Lines from the one containing "How is the end cap at (535, 1076) carried?" through the last line of the data below are to be returned exactly; leave out the rest.
(EXERCISE MATERIAL)
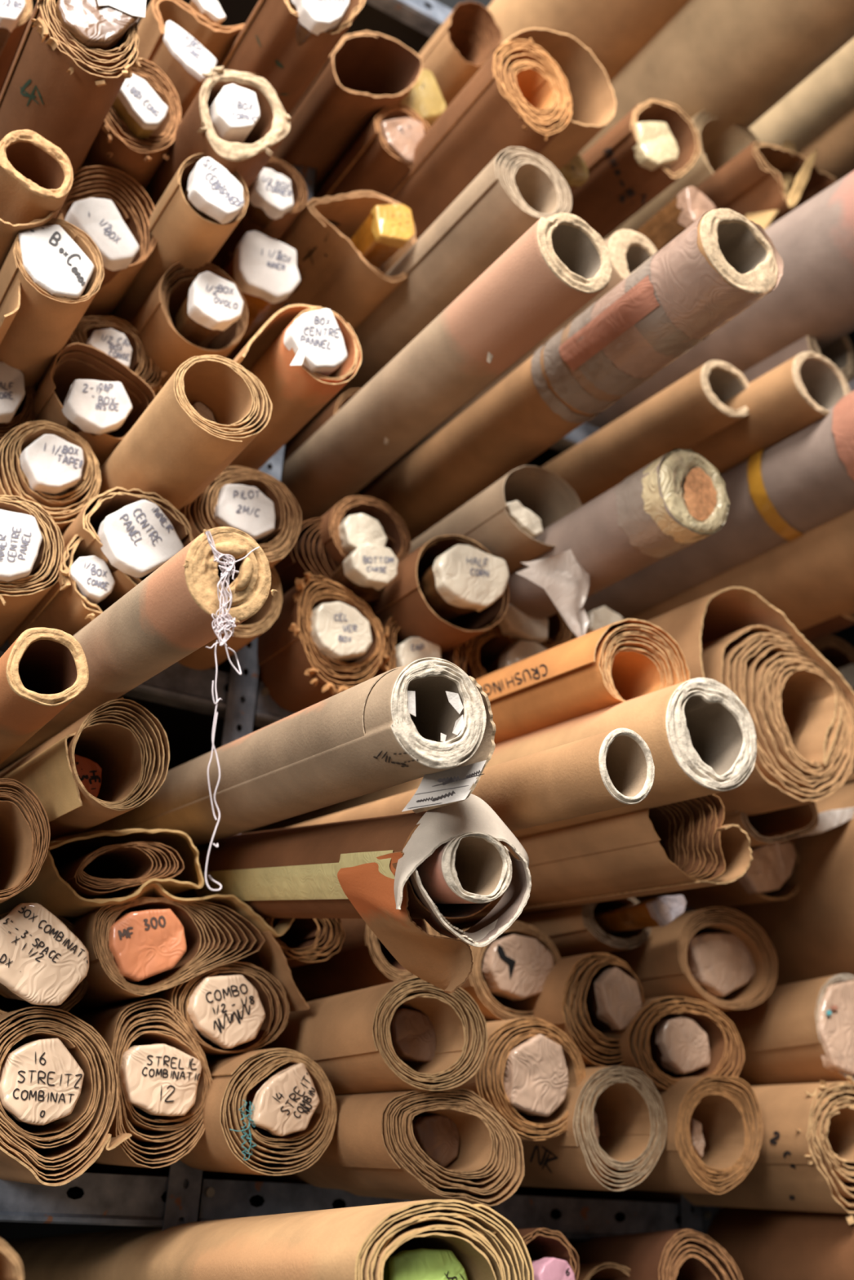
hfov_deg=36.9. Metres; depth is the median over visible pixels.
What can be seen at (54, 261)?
end cap
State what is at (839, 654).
paper roll
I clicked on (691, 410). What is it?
cardboard tube
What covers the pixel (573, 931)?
paper roll
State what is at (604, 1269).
paper roll
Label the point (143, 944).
end cap
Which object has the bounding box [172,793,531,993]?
paper roll
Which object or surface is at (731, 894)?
paper roll
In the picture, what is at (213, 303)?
end cap
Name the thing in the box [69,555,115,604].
end cap
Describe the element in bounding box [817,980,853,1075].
end cap
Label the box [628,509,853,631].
paper roll
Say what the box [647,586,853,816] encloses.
paper roll
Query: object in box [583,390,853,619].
paper roll
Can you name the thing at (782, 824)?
paper roll
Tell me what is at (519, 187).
paper roll
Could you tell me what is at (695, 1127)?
end cap
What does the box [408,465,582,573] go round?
paper roll
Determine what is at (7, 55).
paper roll
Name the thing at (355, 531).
end cap
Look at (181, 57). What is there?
end cap
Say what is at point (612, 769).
cardboard tube
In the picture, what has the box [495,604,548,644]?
end cap
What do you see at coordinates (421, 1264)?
end cap
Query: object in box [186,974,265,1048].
end cap
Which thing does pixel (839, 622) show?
cardboard tube
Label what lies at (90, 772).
end cap
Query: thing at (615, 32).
paper roll
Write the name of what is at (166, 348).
paper roll
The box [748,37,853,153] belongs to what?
paper roll
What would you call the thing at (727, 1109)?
paper roll
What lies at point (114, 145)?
paper roll
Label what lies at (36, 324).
paper roll
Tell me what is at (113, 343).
end cap
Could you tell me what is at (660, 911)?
end cap
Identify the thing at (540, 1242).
paper roll
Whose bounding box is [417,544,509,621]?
end cap
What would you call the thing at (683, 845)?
paper roll
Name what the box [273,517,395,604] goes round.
paper roll
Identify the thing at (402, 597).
paper roll
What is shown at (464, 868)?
cardboard tube
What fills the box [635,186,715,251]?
end cap
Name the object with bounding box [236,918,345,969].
paper roll
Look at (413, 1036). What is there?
end cap
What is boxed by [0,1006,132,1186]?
paper roll
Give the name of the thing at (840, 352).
cardboard tube
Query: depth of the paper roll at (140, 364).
1.41 m
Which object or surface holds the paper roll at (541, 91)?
on the storage rack
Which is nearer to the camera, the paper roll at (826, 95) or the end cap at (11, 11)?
the end cap at (11, 11)
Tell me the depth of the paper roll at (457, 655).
1.50 m
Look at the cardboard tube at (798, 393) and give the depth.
1.62 m
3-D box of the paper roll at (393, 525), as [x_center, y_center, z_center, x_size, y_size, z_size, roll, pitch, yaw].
[-0.320,0.023,1.896,0.110,0.100,0.982,16,-26,-28]
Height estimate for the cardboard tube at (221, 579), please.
0.348 m
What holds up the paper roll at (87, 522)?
on the paper roll at (64, 608)
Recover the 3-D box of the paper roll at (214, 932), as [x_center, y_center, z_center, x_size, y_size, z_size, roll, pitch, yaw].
[-0.495,0.442,1.607,0.172,0.094,1.011,16,-26,-28]
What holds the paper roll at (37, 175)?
on the paper roll at (36, 324)
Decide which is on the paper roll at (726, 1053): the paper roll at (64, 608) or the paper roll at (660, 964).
the paper roll at (660, 964)
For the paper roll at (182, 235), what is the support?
on the paper roll at (166, 348)
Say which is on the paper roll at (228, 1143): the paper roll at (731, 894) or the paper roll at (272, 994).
the paper roll at (272, 994)
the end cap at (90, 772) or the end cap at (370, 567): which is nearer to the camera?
the end cap at (90, 772)
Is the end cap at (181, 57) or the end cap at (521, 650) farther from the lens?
the end cap at (521, 650)
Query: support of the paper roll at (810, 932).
on the storage rack
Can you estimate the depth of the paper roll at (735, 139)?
1.95 m
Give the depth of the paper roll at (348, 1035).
1.20 m
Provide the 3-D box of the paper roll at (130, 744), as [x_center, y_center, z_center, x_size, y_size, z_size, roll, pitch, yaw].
[-0.564,0.243,1.562,0.093,0.149,1.135,16,-26,-28]
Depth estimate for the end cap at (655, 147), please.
1.74 m
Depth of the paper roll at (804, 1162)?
1.42 m
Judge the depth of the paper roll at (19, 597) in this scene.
1.19 m
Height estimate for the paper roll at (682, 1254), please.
0.229 m
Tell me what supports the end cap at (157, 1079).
in the paper roll at (155, 1141)
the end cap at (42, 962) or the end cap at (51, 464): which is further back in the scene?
the end cap at (51, 464)
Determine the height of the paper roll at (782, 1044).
0.180 m
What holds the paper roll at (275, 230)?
on the storage rack
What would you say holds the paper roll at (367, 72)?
on the storage rack
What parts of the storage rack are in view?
panel, post, post
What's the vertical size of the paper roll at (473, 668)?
0.096 m
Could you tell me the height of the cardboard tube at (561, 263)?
0.096 m
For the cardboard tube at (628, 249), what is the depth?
1.48 m
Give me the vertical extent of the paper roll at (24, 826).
0.106 m
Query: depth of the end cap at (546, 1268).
1.26 m
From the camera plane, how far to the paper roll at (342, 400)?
1.66 m
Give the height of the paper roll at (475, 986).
0.112 m
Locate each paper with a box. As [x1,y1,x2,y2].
[515,549,589,637]
[795,807,853,837]
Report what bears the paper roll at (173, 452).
on the paper roll at (87, 522)
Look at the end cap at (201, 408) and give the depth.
1.24 m
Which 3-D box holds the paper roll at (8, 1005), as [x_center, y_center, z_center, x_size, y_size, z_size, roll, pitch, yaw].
[-0.615,0.445,1.565,0.119,0.104,0.952,16,-26,-28]
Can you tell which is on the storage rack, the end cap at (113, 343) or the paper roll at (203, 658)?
the paper roll at (203, 658)
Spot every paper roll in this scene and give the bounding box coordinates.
[0,0,32,92]
[0,0,143,173]
[0,129,73,270]
[0,217,104,391]
[0,384,35,440]
[0,420,101,534]
[0,494,64,647]
[0,626,88,764]
[0,697,169,840]
[0,778,50,903]
[0,828,310,1011]
[0,897,265,1013]
[0,911,88,1023]
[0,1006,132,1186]
[0,1239,22,1279]
[3,1199,533,1279]
[8,533,102,646]
[31,342,155,468]
[56,165,156,316]
[62,315,168,392]
[62,486,194,612]
[71,960,289,1056]
[75,998,213,1168]
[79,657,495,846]
[80,58,181,190]
[86,1088,524,1206]
[97,355,272,511]
[111,152,248,324]
[130,262,248,396]
[136,0,259,120]
[145,66,291,207]
[157,566,282,674]
[163,1048,337,1175]
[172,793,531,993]
[180,465,302,568]
[209,156,307,266]
[213,571,385,712]
[217,250,302,359]
[220,0,365,114]
[228,303,361,470]
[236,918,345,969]
[254,976,487,1095]
[267,146,572,466]
[267,388,361,469]
[271,30,422,195]
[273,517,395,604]
[278,190,417,331]
[289,918,438,999]
[304,495,410,566]
[305,920,560,1022]
[313,103,429,198]
[368,534,508,653]
[371,614,466,678]
[386,27,616,239]
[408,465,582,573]
[417,1,502,106]
[438,897,651,958]
[446,794,752,923]
[450,840,799,924]
[451,1017,586,1140]
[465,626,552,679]
[475,617,689,744]
[479,612,572,666]
[486,0,688,81]
[493,952,644,1067]
[513,1075,853,1224]
[517,1227,579,1279]
[519,1066,666,1191]
[567,1228,742,1279]
[568,98,700,239]
[577,0,853,156]
[577,1262,630,1279]
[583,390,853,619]
[584,170,853,429]
[594,995,744,1090]
[604,109,759,240]
[609,906,777,1011]
[618,1207,853,1279]
[625,1075,762,1194]
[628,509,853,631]
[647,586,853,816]
[695,141,836,225]
[720,973,853,1086]
[721,802,818,847]
[724,771,853,986]
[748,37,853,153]
[797,107,853,181]
[808,634,853,669]
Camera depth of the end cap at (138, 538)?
1.21 m
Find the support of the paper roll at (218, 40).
on the paper roll at (196, 134)
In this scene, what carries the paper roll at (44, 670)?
on the paper roll at (24, 826)
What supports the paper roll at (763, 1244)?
on the storage rack
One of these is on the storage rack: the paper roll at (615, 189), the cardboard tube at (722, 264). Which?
the paper roll at (615, 189)
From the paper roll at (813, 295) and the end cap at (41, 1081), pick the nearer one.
the end cap at (41, 1081)
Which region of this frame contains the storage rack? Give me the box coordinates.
[0,0,853,1240]
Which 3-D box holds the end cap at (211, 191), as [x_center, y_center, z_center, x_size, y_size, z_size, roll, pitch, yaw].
[-0.240,-0.457,1.369,0.057,0.064,0.102,16,-26,-28]
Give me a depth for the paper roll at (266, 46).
1.47 m
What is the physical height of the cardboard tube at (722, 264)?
0.097 m
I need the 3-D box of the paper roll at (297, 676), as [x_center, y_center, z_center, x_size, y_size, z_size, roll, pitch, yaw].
[-0.351,0.143,1.820,0.128,0.139,1.003,16,-26,-28]
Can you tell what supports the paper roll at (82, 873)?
on the paper roll at (214, 932)
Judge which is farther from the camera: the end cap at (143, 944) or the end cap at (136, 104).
the end cap at (136, 104)
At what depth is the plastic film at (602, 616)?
1.63 m
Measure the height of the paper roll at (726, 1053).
0.108 m
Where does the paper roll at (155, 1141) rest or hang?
on the storage rack
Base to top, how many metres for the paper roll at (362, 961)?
0.102 m
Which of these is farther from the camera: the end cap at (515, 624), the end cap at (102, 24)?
the end cap at (515, 624)
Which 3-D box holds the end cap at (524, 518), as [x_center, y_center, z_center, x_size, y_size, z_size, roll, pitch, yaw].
[0.090,-0.129,1.539,0.054,0.037,0.102,16,-26,-28]
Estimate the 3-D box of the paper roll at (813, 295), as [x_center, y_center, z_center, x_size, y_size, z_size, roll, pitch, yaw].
[0.325,-0.404,1.998,0.179,0.307,1.762,16,-26,-29]
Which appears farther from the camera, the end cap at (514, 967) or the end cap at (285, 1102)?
the end cap at (514, 967)
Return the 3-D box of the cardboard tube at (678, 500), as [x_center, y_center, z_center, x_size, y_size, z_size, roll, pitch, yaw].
[-0.045,0.026,1.888,0.102,0.112,1.283,16,-26,-28]
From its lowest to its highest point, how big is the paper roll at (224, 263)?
0.111 m
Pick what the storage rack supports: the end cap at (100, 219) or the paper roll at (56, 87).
the paper roll at (56, 87)
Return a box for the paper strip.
[744,140,817,229]
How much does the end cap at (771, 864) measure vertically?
0.075 m
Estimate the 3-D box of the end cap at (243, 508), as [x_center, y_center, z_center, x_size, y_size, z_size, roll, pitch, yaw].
[-0.214,-0.123,1.383,0.066,0.058,0.101,16,-26,-28]
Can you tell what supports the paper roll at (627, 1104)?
on the storage rack
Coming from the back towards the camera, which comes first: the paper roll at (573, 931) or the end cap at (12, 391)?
the paper roll at (573, 931)
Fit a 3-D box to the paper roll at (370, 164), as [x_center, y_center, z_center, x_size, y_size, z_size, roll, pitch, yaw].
[-0.294,-0.512,2.091,0.092,0.099,1.022,16,-26,-28]
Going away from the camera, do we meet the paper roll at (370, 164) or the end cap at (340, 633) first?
the end cap at (340, 633)
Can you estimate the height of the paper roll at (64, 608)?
0.088 m
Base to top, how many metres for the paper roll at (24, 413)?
0.108 m
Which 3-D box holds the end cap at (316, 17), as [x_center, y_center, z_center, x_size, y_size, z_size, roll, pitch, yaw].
[-0.140,-0.704,1.469,0.064,0.081,0.102,16,-26,-28]
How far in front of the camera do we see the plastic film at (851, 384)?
1.70 m
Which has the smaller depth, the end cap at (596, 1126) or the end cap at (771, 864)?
the end cap at (596, 1126)
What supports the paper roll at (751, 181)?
on the storage rack
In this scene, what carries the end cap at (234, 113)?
in the paper roll at (196, 134)
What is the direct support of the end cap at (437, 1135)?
in the paper roll at (373, 1150)
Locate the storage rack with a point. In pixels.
(180, 696)
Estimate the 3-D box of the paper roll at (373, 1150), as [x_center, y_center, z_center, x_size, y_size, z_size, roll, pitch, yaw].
[-0.265,0.634,1.615,0.157,0.114,1.123,16,-26,-28]
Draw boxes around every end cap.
[0,0,26,56]
[0,361,25,427]
[0,509,42,582]
[0,902,88,1005]
[0,1038,84,1125]
[18,224,94,297]
[19,434,84,496]
[55,0,146,50]
[62,378,132,435]
[64,197,139,288]
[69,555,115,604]
[74,754,102,797]
[86,328,132,368]
[97,499,184,579]
[108,908,186,982]
[112,73,168,139]
[120,1044,201,1116]
[155,20,217,107]
[172,271,243,348]
[183,156,244,223]
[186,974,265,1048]
[189,0,226,25]
[191,402,216,422]
[208,84,260,143]
[213,484,275,541]
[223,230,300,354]
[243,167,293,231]
[245,1062,319,1136]
[283,308,347,375]
[289,0,349,46]
[311,601,372,661]
[330,543,398,597]
[338,513,386,552]
[350,204,414,269]
[379,117,424,167]
[382,1248,467,1279]
[389,1008,435,1062]
[395,636,440,667]
[400,69,446,127]
[412,1114,459,1167]
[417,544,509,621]
[480,640,547,674]
[480,933,554,1000]
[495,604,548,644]
[502,1033,568,1116]
[504,500,542,538]
[531,1257,574,1279]
[558,153,588,191]
[585,967,642,1030]
[592,894,686,933]
[593,1111,599,1142]
[632,121,678,170]
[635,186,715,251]
[648,1016,710,1074]
[686,933,754,997]
[688,1118,705,1158]
[737,842,795,893]
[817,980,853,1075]
[835,663,853,691]
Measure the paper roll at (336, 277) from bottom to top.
0.126 m
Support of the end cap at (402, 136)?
on the paper roll at (370, 164)
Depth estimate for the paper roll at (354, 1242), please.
0.96 m
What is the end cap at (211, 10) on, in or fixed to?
on the paper roll at (218, 40)
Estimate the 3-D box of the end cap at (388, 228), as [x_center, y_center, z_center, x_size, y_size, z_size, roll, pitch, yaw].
[-0.089,-0.475,1.622,0.057,0.061,0.202,16,-26,-28]
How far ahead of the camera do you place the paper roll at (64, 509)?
1.26 m
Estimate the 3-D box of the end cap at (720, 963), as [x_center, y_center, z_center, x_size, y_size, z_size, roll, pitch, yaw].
[0.332,0.401,1.572,0.111,0.080,0.101,16,-26,-28]
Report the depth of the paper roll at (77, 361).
1.33 m
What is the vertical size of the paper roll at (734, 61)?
0.244 m
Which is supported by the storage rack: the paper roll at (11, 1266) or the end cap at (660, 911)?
the paper roll at (11, 1266)
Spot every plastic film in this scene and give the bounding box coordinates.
[570,605,622,639]
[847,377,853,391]
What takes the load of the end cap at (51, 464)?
on the paper roll at (64, 509)
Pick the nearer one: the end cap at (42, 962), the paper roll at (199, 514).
the end cap at (42, 962)
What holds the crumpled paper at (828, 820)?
on the paper roll at (810, 932)
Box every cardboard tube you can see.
[0,526,278,891]
[242,677,756,841]
[281,212,612,523]
[284,728,654,831]
[352,229,657,496]
[361,208,782,542]
[416,831,511,904]
[506,448,729,618]
[540,360,748,506]
[688,351,850,474]
[742,334,853,383]
[798,613,853,642]
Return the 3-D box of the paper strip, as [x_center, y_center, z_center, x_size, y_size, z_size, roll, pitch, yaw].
[0.509,-0.629,1.845,0.183,0.381,0.082,16,-26,-28]
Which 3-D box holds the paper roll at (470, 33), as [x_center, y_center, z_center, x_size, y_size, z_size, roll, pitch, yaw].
[-0.198,-0.706,2.221,0.088,0.120,1.031,16,-26,-28]
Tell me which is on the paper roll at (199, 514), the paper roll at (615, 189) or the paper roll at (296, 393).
the paper roll at (296, 393)
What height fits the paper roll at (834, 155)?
0.193 m
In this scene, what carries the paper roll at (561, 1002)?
on the paper roll at (627, 1104)
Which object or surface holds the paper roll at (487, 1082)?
on the paper roll at (627, 1104)
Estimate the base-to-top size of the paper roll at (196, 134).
0.128 m
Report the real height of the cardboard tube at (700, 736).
0.166 m
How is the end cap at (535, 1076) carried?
in the paper roll at (487, 1082)
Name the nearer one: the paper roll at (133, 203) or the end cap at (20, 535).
the end cap at (20, 535)
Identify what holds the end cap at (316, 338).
on the paper roll at (296, 393)
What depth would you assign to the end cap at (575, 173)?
1.69 m
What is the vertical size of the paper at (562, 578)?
0.128 m
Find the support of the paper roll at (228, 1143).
on the storage rack
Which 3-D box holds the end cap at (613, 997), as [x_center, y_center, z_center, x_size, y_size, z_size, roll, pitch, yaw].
[0.191,0.412,1.458,0.058,0.067,0.100,16,-26,-28]
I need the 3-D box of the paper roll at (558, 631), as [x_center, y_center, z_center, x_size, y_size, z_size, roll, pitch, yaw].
[-0.110,0.113,2.009,0.133,0.121,0.968,16,-26,-28]
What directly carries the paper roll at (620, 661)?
on the cardboard tube at (700, 736)
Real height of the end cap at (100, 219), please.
0.075 m
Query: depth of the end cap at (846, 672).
1.89 m
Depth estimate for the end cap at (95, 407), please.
1.29 m
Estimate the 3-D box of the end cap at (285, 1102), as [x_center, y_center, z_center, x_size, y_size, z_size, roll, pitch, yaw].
[-0.151,0.436,1.213,0.064,0.065,0.101,16,-26,-28]
(End EXERCISE MATERIAL)
[RESULT]
How is the end cap at (535, 1076) carried?
in the paper roll at (487, 1082)
Name the nearer one: the paper roll at (133, 203) or the end cap at (20, 535).
the end cap at (20, 535)
Identify what holds the end cap at (316, 338).
on the paper roll at (296, 393)
What depth would you assign to the end cap at (575, 173)?
1.69 m
What is the vertical size of the paper at (562, 578)?
0.128 m
Find the support of the paper roll at (228, 1143).
on the storage rack
Which 3-D box holds the end cap at (613, 997), as [x_center, y_center, z_center, x_size, y_size, z_size, roll, pitch, yaw].
[0.191,0.412,1.458,0.058,0.067,0.100,16,-26,-28]
I need the 3-D box of the paper roll at (558, 631), as [x_center, y_center, z_center, x_size, y_size, z_size, roll, pitch, yaw].
[-0.110,0.113,2.009,0.133,0.121,0.968,16,-26,-28]
What directly carries the paper roll at (620, 661)?
on the cardboard tube at (700, 736)
Real height of the end cap at (100, 219), please.
0.075 m
Query: depth of the end cap at (846, 672).
1.89 m
Depth estimate for the end cap at (95, 407), please.
1.29 m
Estimate the 3-D box of the end cap at (285, 1102), as [x_center, y_center, z_center, x_size, y_size, z_size, roll, pitch, yaw].
[-0.151,0.436,1.213,0.064,0.065,0.101,16,-26,-28]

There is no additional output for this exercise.